■ Exercise details:
Could you print each of the records below exactly?

■ Records provided:

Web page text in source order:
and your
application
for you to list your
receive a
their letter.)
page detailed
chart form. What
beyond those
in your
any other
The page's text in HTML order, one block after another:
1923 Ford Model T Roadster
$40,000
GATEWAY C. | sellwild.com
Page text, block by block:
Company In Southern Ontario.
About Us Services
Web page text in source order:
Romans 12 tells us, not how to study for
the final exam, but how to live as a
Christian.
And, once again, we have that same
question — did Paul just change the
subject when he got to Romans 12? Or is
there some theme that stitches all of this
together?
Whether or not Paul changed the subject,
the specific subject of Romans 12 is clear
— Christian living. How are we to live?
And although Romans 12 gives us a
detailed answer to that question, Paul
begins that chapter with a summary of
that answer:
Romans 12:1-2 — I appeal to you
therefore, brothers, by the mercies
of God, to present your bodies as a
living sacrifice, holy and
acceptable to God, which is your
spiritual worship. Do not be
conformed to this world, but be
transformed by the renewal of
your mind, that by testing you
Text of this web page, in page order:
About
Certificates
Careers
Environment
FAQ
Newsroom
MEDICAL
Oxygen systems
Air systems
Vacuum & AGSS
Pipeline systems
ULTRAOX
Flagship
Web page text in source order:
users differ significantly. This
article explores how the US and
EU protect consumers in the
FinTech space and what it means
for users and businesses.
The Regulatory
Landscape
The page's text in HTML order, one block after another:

■ Task result:
Web page text in source order:
and your
application
for you to list your
receive a
their letter.)
page detailed
chart form. What
beyond those
in your
any other
The page's text in HTML order, one block after another:
1923 Ford Model T Roadster
$40,000
GATEWAY C. | sellwild.com
Page text, block by block:
Company In Southern Ontario.
About Us Services
Web page text in source order:
Romans 12 tells us, not how to study for
the final exam, but how to live as a
Christian.
And, once again, we have that same
question — did Paul just change the
subject when he got to Romans 12? Or is
there some theme that stitches all of this
together?
Whether or not Paul changed the subject,
the specific subject of Romans 12 is clear
— Christian living. How are we to live?
And although Romans 12 gives us a
detailed answer to that question, Paul
begins that chapter with a summary of
that answer:
Romans 12:1-2 — I appeal to you
therefore, brothers, by the mercies
of God, to present your bodies as a
living sacrifice, holy and
acceptable to God, which is your
spiritual worship. Do not be
conformed to this world, but be
transformed by the renewal of
your mind, that by testing you
Text of this web page, in page order:
About
Certificates
Careers
Environment
FAQ
Newsroom
MEDICAL
Oxygen systems
Air systems
Vacuum & AGSS
Pipeline systems
ULTRAOX
Flagship
Web page text in source order:
users differ significantly. This
article explores how the US and
EU protect consumers in the
FinTech space and what it means
for users and businesses.
The Regulatory
Landscape
The page's text in HTML order, one block after another:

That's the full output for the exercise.